A white US Navy veteran has been charged with killing an engineer from India and wounding two other men when he opened fire in a Kansas bar in what federal authorities were investigating on Friday as a possible hate crime that shocked the victim’s home country.
The shooting on Wednesday night led news bulletins in India and triggered outrage on social media, where people voiced concern that US President Donald Trump’s “America First” position on immigration and jobs has fueled a climate of intolerance.
White House spokesman Sean Spicer on Friday said that any loss of life was tragic, but it would be absurd to link the killing to Trump’s rhetoric.
Pratik Mathur, spokesman for the Indian embassy in Washington, said India had expressed “deep concern over the incident” to the US government and requested a “thorough and speedy investigation.”
Adam Purinton, 51, was on Thursday charged in Johnson County, Kansas, with one count of premeditated first-degree murder and two counts of attempted premeditated first-degree murder, District Attorney Stephen Howe told reporters.
Local media reports said Purinton often complained about his ill health and was mourning the death of his father.
The FBI was looking at whether it was a hate crime, the official term for crimes motivated by bias or prejudice.
If convicted of the state murder charges, Purinton faces a life sentence without eligibility for parole for 50 years, Howe said.
Purinton is accused of killing Srinivas Kuchibhotla, 32, and wounding Alok Madasani, also 32, in Austins Bar and Grill in Olathe, Kansas, on Wednesday evening, police said.
At least one bystander told the Kansas City Star the gunman shouted “get out of my country” before shooting the Indian victims.
Purinton is also accused of wounding 24-year-old Ian Grillot, an American who was shot as he tried to intervene.
“People call me a hero,” Grillot said in a video released by the hospital where he was undergoing treatment for gunshot wounds to the hand and chest. “I was just doing what anyone should have done for any other human being.”
His wife, identified by media outlets as Sunayana Dumala, told reporters on Friday that the shooter “has taken a life, a very lovable soul, from everyone.”
Kuchibhotla received a master’s degree in electronics from the University of Texas in El Paso in 2007, according to LinkedIn.

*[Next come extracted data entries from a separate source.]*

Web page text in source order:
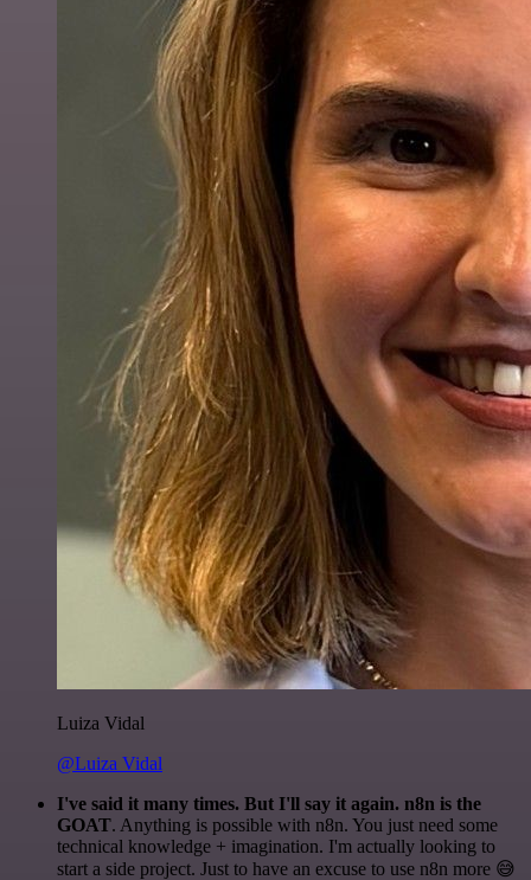
Luiza Vidal
@Luiza Vidal
I've said it many times. But I'll say it again. n8n is the
GOAT. Anything is possible with n8n. You just need some
technical knowledge + imagination. I'm actually looking to
start a side project. Just to have an excuse to use n8n more 😅
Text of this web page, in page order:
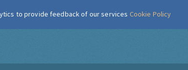
Air
to provide feedback of our services Cookie Policy
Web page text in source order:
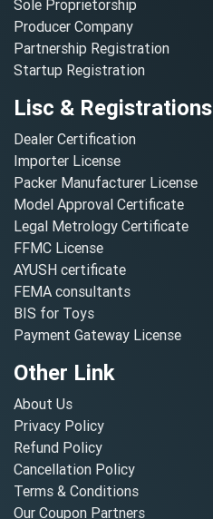
Sole Proprietorship
Producer Company
Partnership Registration
Startup Registration
Lisc & Registrations
Dealer Certification
Importer License
Packer Manufacturer License
Model Approval Certificate
Legal Metrology Certificate
FFMC License
AYUSH certificate
FEMA consultants
BIS for Toys
Payment Gateway License
Other Link
About Us
Privacy Policy
Refund Policy
Cancellation Policy
Terms & Conditions
Our Coupon Partners
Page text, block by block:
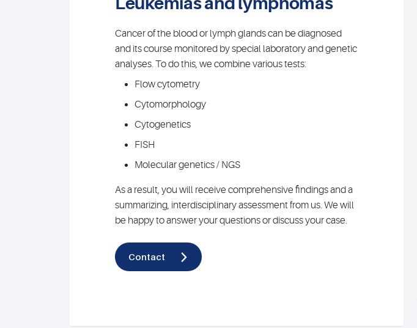
Cancer of the blood or lymph glands can be diagnosed
and its course monitored by special laboratory and genetic
analyses. To do this, we combine various tests:
Flow cytometry
Cytomorphology
Cytogenetics
FISH
Molecular genetics / NGS
As a result, you will receive comprehensive findings and a
summarizing, interdisciplinary assessment from us. We will
be happy to answer your questions or discuss your case.
Contact
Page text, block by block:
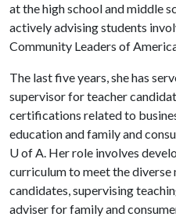
at the high school and middle
actively advising students
Community Leaders of
The last five years, she has
supervisor for teacher
certifications related to
education and family and
U of A. Her role involves
curriculum to meet the diverse
candidates, supervising
adviser for family and
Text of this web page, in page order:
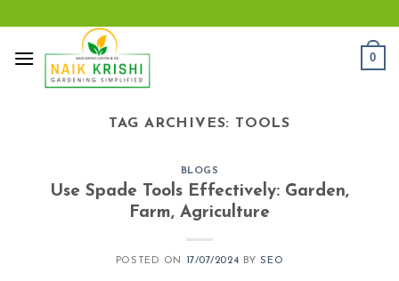
content
0
TAG ARCHIVES: TOOLS
BLOGS
Use Spade Tools Effectively: Garden,
Farm, Agriculture
POSTED ON 17/07/2024 BYSEO
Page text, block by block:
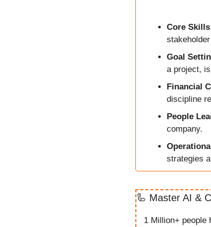
Core Skills
Goal
a project,
Financial
discipline
People
company.
strategies
🦾 Master AI &
1 Million+ people
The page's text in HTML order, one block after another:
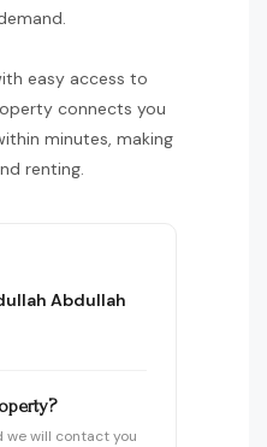
easy access to
connects you
minutes, making
renting.
Abdullah
we will contact you
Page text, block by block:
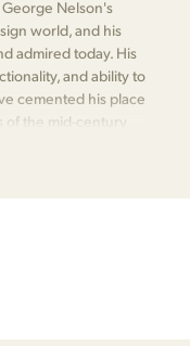
Nelson's
world, and his
admired today. His
and ability to
cemented his place
of the mid-century
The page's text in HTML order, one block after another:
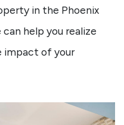
in the Phoenix
can help you realize
impact of your
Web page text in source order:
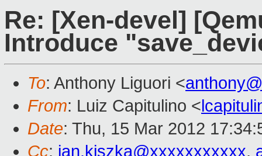
Re: [Xen-devel]
Introduce
To: Anthony Liguori <
From: Luiz Capitulino <
Date: Thu, 15 Mar 2012
Cc: jan.kiszka@xxxxxxxxxxx,
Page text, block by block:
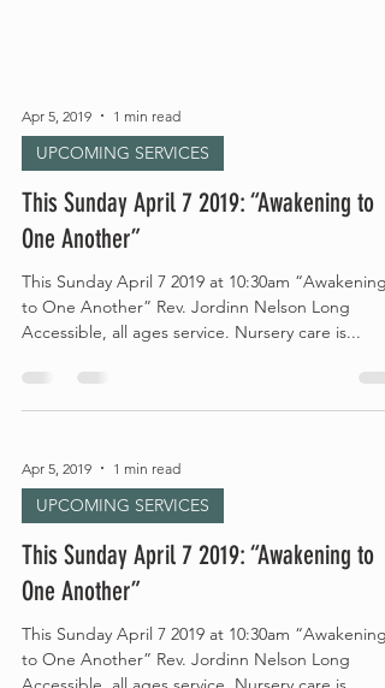
Apr 5, 2019 1 min read
UPCOMING SERVICES
This Sunday April 7 2019: “Awakening to
One Another”
This Sunday April 7 2019 at 10:30am “Awakening
to One Another” Rev. Jordinn Nelson Long
Accessible, all ages service. Nursery care is...
Apr 5, 2019 1 min read
UPCOMING SERVICES
This Sunday April 7 2019: “Awakening to
One Another”
This Sunday April 7 2019 at 10:30am “Awakening
to One Another” Rev. Jordinn Nelson Long
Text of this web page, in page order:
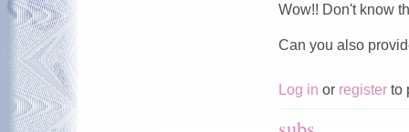
Wow!! Don't know
Can you also
Log in or register to
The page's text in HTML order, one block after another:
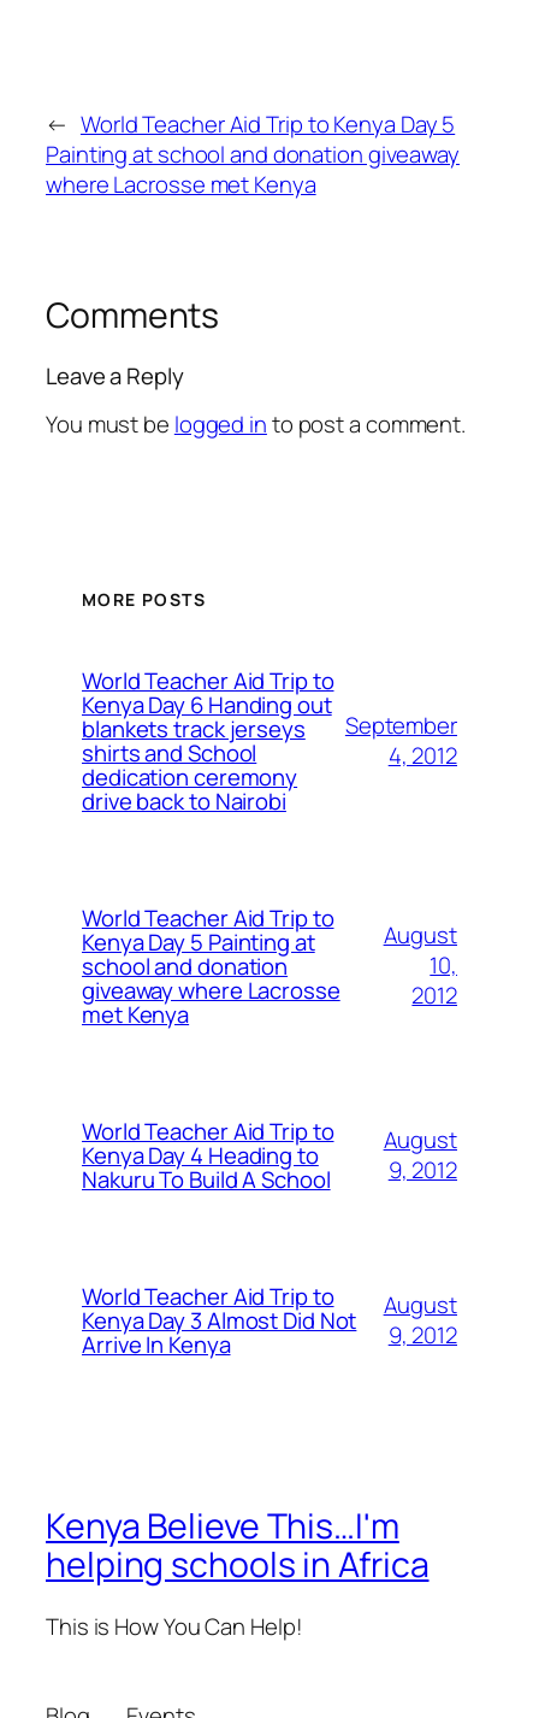
← World Teacher Aid Trip to Kenya Day 5
Painting at school and donation giveaway
where Lacrosse met Kenya
Comments
Leave a Reply
You must be logged into post a comment.
MORE POSTS
World Teacher Aid Trip to
Kenya Day 6 Handing out
blankets track jerseys
shirts and School
dedication ceremony
drive back to Nairobi
September
4, 2012
World Teacher Aid Trip to
Kenya Day 5 Painting at
school and donation
giveaway where Lacrosse
met Kenya
August
10,
2012
World Teacher Aid Trip to
Kenya Day 4 Heading to
Nakuru To Build A School
August
9, 2012
World Teacher Aid Trip to
Kenya Day 3 Almost Did Not
Arrive In Kenya
August
9, 2012
Kenya Believe This…I'm
helping schools in Africa
This is How You Can Help!
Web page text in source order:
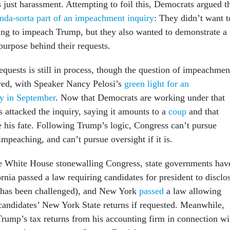
just harassment. Attempting to foil this, Democrats argued
sorta part of an impeachment inquiry: They didn’t want
to impeach Trump, but they also wanted to demonstrate a
behind their requests.
is still in process, though the question of
with Speaker Nancy Pelosi’s green light for an
in September. Now that Democrats are working under that
attacked the inquiry, saying it amounts to a coup and that
his fate. Following Trump’s logic, Congress can’t pursue
and can’t pursue oversight if it is.
House stonewalling Congress, state governments
passed a law requiring candidates for president to
been challenged), and New York passed a law allowing
New York State returns if requested. Meanwhile,
tax returns from his accounting firm in connection
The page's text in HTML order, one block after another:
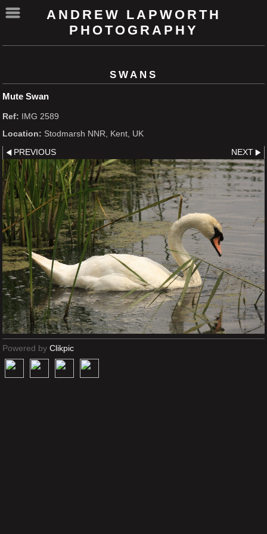
ANDREW LAPWORTH
PHOTOGRAPHY
SWANS
Mute Swan
Ref: IMG 2589
Location: Stodmarsh NNR, Kent, UK
PREVIOUS NEXT
Powered by Clikpic
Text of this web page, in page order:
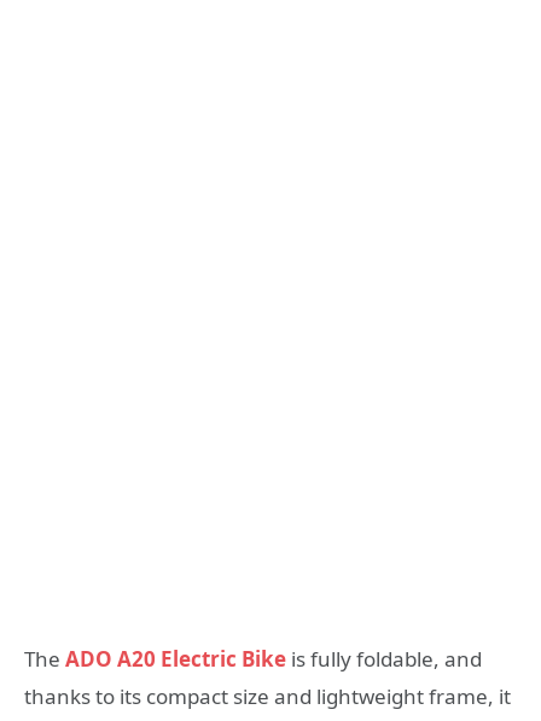
The ADO A20 Electric Bike is fully foldable, and
thanks to its compact size and lightweight frame, it
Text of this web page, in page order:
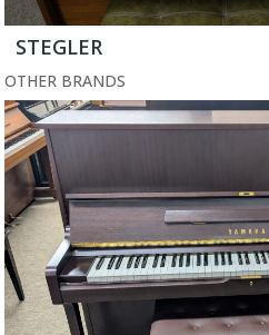
STEGLER
OTHER BRANDS
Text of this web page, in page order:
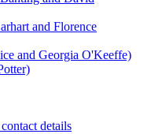
and Florence
and Georgia O'Keeffe)
details
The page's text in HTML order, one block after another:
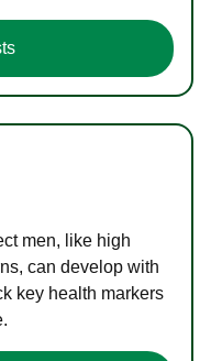
men, like high
can develop with
key health markers
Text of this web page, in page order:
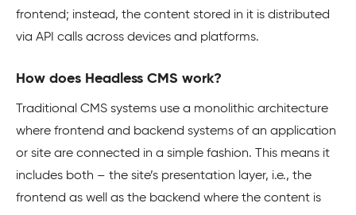
frontend; instead, the content stored in it is distributed
via API calls across devices and platforms.
How does Headless CMS work?
Traditional CMS systems use a monolithic architecture
where frontend and backend systems of an application
or site are connected in a simple fashion. This means it
includes both – the site’s presentation layer, i.e., the
frontend as well as the backend where the content is
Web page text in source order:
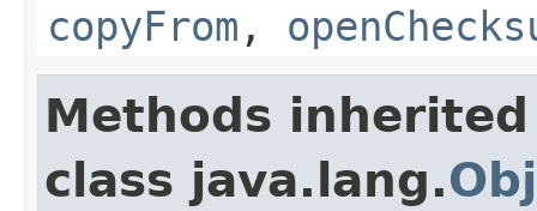
copyFrom ,
Methods
class java.lang.
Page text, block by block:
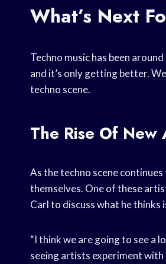
What’s Next
Techno music has been
and it’s only getting better.
techno scene.
The Rise Of New
As the techno scene
themselves. One of these
Carl to discuss what he thinks
“I think we are going to see a
seeing artists experiment
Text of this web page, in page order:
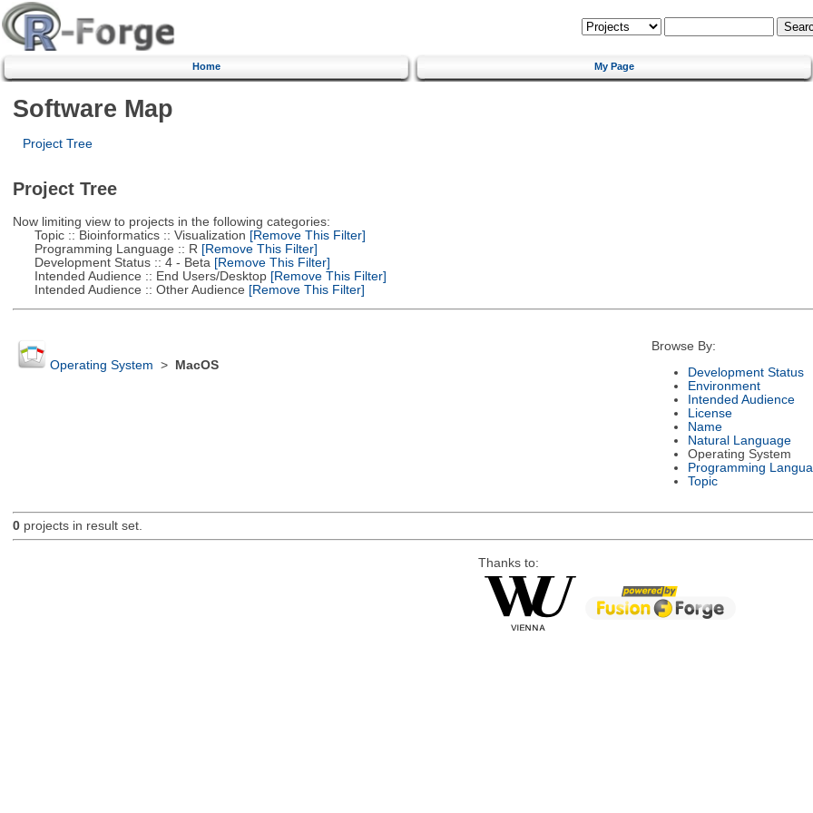
Home My Page
Software Map
Project Tree
Project Tree
Now limiting view to projects in the following categories:
Topic :: Bioinformatics :: Visualization [Remove This Filter]
Programming Language :: R [Remove This Filter]
Development Status :: 4 - Beta [Remove This Filter]
Intended Audience :: End Users/Desktop[Remove This Filter]
Intended Audience :: Other Audience [Remove This Filter]
Operating System > MacOS
Browse By:
Development Status
Environment
Intended Audience
License
Name
Natural Language
Operating System
Programming
Topic
0projects in result set.
Thanks to:
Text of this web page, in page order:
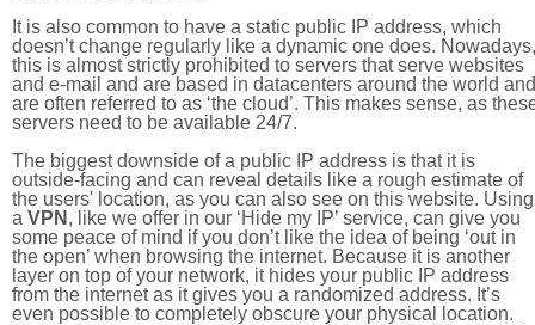
It is also common to have a static public IP address, which
doesn’t change regularly like a dynamic one does. Nowadays,
this is almost strictly prohibited to servers that serve websites
and e-mail and are based in datacenters around the world and
are often referred to as ‘the cloud’. This makes sense, as
servers need to be available 24/7.
The biggest downside of a public IP address is that it is
outside-facing and can reveal details like a rough estimate of
the users' location, as you can also see on this website. Using
a VPN , like we offer in our ‘Hide my IP’ service, can give you
some peace of mind if you don’t like the idea of being ‘out in
the open’ when browsing the internet. Because it is another
layer on top of your network, it hides your public IP address
from the internet as it gives you a randomized address. It’s
even possible to completely obscure your physical location.
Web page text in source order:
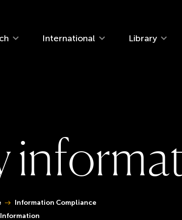
International Library
informa
Information Compliance
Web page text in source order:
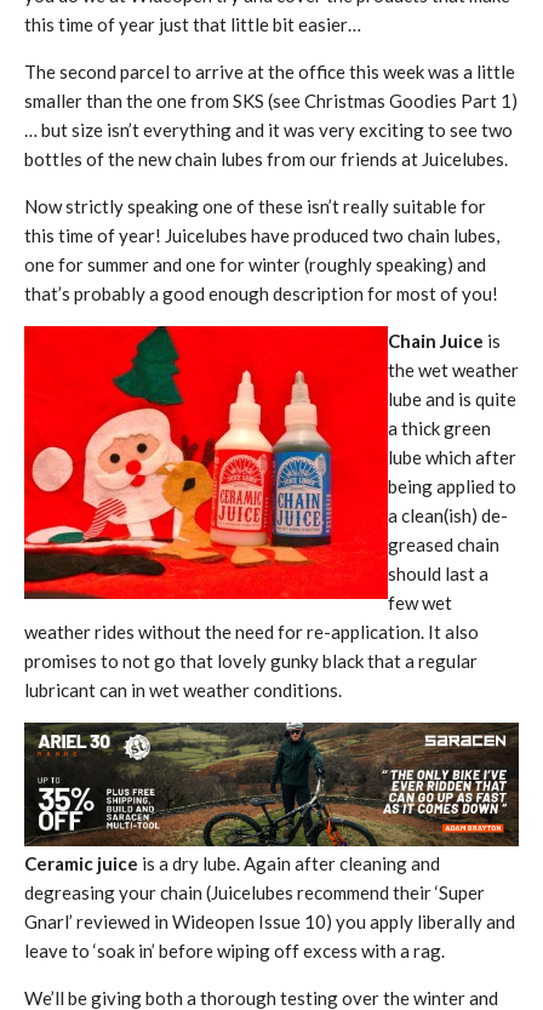
this time of year just that little bit easier…
The second parcel to arrive at the office this week was a little
smaller than the one from SKS (see Christmas Goodies Part 1)
… but size isn’t everything and it was very exciting to see two
bottles of the new chain lubes from our friends at Juicelubes.
Now strictly speaking one of these isn’t really suitable for
this time of year! Juicelubes have produced two chain lubes,
one for summer and one for winter (roughly speaking) and
that’s probably a good enough description for most of you!
Chain Juice is
the wet weather
lube and is quite
a thick green
lube which after
being applied to
a clean(ish) de-
greased chain
should last a
few wet
weather rides without the need for re-application. It also
promises to not go that lovely gunky black that a regular
lubricant can in wet weather conditions.
Ceramic juice is a dry lube. Again after cleaning and
degreasing your chain (Juicelubes recommend their ‘Super
Gnarl’ reviewed in Wideopen Issue 10) you apply liberally and
leave to ‘soak in’ before wiping off excess with a rag.
We’ll be giving both a thorough testing over the winter and
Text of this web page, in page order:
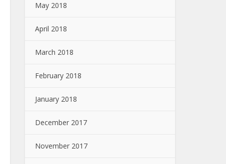
May 2018
April 2018
March 2018
February 2018
January 2018
December 2017
November 2017
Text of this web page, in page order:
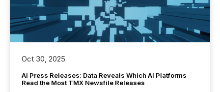
Oct 30, 2025
AI Press Releases: Data Reveals Which AI Platforms
Read the Most TMX Newsfile Releases
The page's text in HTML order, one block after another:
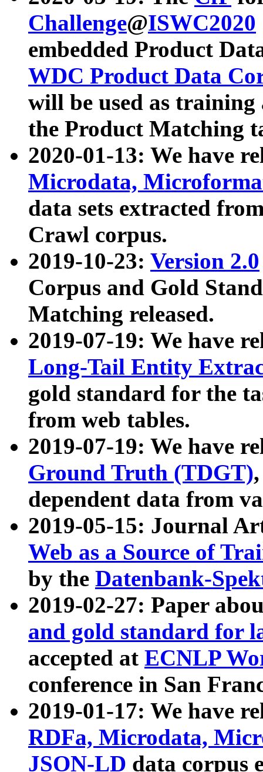
Challenge@ISWC2020
embedded Product
WDC Product Data
will be used as
the Product Matching
2020-01-13: We have
Microdata,
data sets extracted
Crawl corpus.
2019-10-23: Version 2.0
Corpus and Gold
Matching released.
2019-07-19: We have
Long-Tail Entity
gold standard for the
from web tables.
2019-07-19: We have
Ground Truth (TDGT)
dependent data from
2019-05-15: Journal
Web as a Source of
by the Datenbank-
2019-02-27: Paper
and gold standard for
accepted at ECNLP
conference in San
2019-01-17: We have
RDFa, Microdata,
JSON-LD data corpus
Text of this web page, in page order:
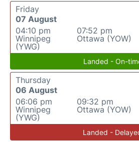
Friday
07 August
04:10 pm
Winnipeg
(YWG)
07:52 pm
Ottawa (YOW)
Landed - On-
Thursday
06 August
06:06 pm
Winnipeg
(YWG)
09:32 pm
Ottawa (YOW)
Landed -
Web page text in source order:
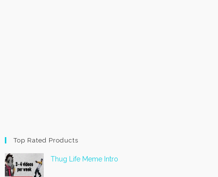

His Facebook page, where he called himself “Srinu,” said that in 2014 he joined the Kansas office of Switzerland-based navigation device maker Garmin Ltd from Rockwell Collins Inc.
Purinton was transferred back to Kansas on Friday and was being held with bond set at US$2 million, according to jail records.
He is scheduled to appear in court tomorrow.
At Kuchibhotla’s family home near the Indian tech hub of Hyderabad, relatives backed government calls to ensure the safety of Indians living in the US.
“The government should voice out this strongly because our brothers, sisters and our relatives are there,” the victim’s brother, Venu Madhav, told Reuters TV.
“Don’t be shocked! Be angry!” Siddharth, a well-known South Indian actor who uses one name, tweeted to his 2.6 million followers in remarks echoed across social media. “Trump is spreading hate. This is a hate crime! RIP #SrinivasKuchibhotla.”